Annick Blavier
Par Caroline Lamarche, écrivain
Exposition Annick Blavier, Noëlle Koning, Robert Kot, 2006
« Jamais personne ne nous interroge sur le langage : cette phrase qui accompagne l'un des jets d'encre d'Annick Blavier résonne comme un écho, énigmatique et fraternel, de ses propres interrogations. Énigmatique, car le fragment — de phrase, d'image — est la pierre de touche de son travail. Fraternel, car Annick Blavier pratique la transversalité, l'effet miroir, le passage de frontières.
« Sa place, elle la recrée en permanence au cœur d'un dialogue où se croisent des philosophes — Derrida, Barthes, Deleuze —, des écrivains et des cinéastes — Kafka, Murakami, Godard —, des gens, enfin, moi, vous, nous, elle, par l'irruption de la petite histoire (de notre histoire à nous, passants, témoins, spectateurs), dans l'Histoire, au fil d'images découpées dans de vieilles revues d'actualité.
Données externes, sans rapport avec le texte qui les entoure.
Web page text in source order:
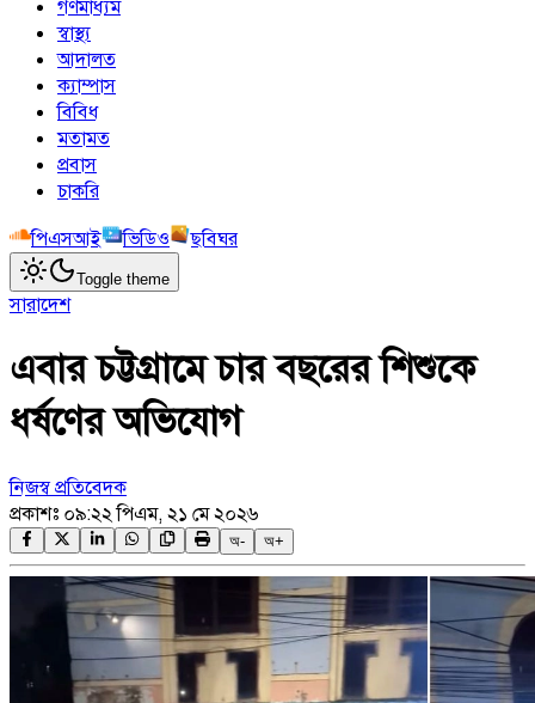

« Découpées ? Arrachées, plutôt. Subtilisées, détournées, dans un geste qui n'a rien de fortuit : la déchirure. Emprunt sauvage et inspiré, travail de mémoire, acte politique, kaléidoscope du siècle, la déchirure, nous dit Annick Blavier, brise la composition harmonieuse du cadre original. Elle instaure aussi un rapport conflictuel avec la mémoire médiatisée, et peut-être une certaine résistance face à elle, sûrement pas une nostalgie.
« Résistance. Le mot est lâché. Cette œuvre patiente, qui marie l'accident et la décision, est une brèche ouverte dans notre monde du pré-cadré, du pré-mâché, du prêt à consommer, à jeter. Elle se constitue au fil de détails qui ont interpellé l'artiste pour des raisons sociales, personnelles et plastiques. Journaux récupérés, photos trouvées, fragments qui, par leur apparition rayonnante, érigent le banal en icône et nous font prendre, par là, conscience de notre propre langage, de la manière unique dont chacun de nous découpe l'espace, le temps et l'afflux d'images qui, à chaque instant, s'offre à notre regard.
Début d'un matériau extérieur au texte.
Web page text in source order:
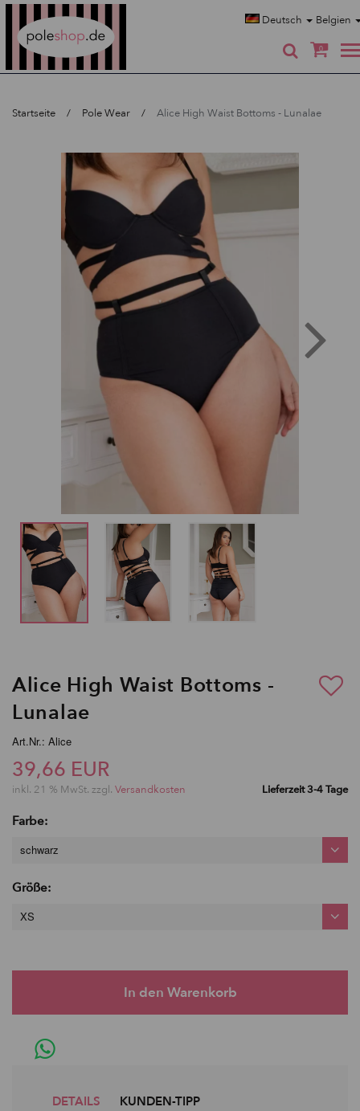
Deutsch Belgien
0
Startseite Pole Wear Alice High Waist Bottoms - Lunalae
Alice High Waist Bottoms -
Lunalae
Art.Nr.: Alice
39,66 EUR
inkl. 21 % MwSt. zzgl. Versandkosten Lieferzeit 3-4 Tage
Farbe:
schwarz
Größe:
XS
DETAILS
KUNDEN-TIPP

« Exigence intime, instinct de survie qu'Annick Blavier réveille, revitalise, par nécessité autant que par jeu. Un jeu exigeant et raffiné, qui a ses propres règles : déplacer les frontières entre photographie, collage, image imprimée et texte, et tenter d'établir entre ces éléments hétérogènes des rapports inédits. Elle nous propose ici des diptyques, des triptyques et des séries dont l'équilibre complexe lance une question, un début de récit : noyau vibrant d'énergie, offert à notre liberté de poursuivre. »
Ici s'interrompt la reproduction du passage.